#### [Instructions to follow]
Go through the data and copy every line in which "delighted" appears.

Supplied records Block Start

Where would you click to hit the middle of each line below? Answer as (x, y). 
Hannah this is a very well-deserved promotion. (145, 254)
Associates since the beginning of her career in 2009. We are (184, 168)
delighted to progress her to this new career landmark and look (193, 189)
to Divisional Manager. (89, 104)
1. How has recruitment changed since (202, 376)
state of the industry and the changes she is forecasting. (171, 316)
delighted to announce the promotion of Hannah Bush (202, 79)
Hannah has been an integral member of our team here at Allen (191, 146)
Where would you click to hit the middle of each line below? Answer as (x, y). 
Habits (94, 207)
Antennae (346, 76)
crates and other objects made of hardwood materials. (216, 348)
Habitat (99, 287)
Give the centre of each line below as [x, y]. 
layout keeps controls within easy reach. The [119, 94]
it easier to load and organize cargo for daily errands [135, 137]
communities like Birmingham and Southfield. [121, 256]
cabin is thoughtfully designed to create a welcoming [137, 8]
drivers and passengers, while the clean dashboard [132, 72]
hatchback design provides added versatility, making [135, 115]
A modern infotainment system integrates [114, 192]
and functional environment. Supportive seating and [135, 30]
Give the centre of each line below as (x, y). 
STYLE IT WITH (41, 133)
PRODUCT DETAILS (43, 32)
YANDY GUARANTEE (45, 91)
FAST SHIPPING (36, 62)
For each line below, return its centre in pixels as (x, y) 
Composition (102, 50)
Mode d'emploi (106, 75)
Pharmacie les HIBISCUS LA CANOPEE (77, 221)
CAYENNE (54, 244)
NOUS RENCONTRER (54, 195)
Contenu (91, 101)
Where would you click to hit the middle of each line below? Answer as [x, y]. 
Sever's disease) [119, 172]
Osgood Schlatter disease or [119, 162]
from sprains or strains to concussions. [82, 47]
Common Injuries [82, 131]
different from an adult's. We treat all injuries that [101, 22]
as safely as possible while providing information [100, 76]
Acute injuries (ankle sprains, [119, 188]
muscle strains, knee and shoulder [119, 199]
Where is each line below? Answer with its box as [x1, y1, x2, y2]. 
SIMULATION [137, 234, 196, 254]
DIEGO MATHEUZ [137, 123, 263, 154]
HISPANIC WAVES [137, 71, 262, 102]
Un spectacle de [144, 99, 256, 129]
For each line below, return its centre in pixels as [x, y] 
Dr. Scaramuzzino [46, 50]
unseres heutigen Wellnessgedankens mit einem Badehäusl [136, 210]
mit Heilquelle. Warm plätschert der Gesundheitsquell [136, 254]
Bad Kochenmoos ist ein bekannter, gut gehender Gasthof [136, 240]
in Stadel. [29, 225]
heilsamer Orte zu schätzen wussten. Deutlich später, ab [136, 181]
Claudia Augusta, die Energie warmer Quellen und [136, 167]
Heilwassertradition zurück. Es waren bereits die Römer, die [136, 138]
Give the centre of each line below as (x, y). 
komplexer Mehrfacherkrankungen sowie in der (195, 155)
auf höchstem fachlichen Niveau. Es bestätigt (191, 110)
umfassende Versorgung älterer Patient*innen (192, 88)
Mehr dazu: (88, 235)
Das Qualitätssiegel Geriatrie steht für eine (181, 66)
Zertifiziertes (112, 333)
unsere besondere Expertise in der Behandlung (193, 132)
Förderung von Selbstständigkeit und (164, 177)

Supplied records Block End

#### [Answer to this task]
delighted to progress her to this new career landmark and look (193, 189)
delighted to announce the promotion of Hannah Bush (202, 79)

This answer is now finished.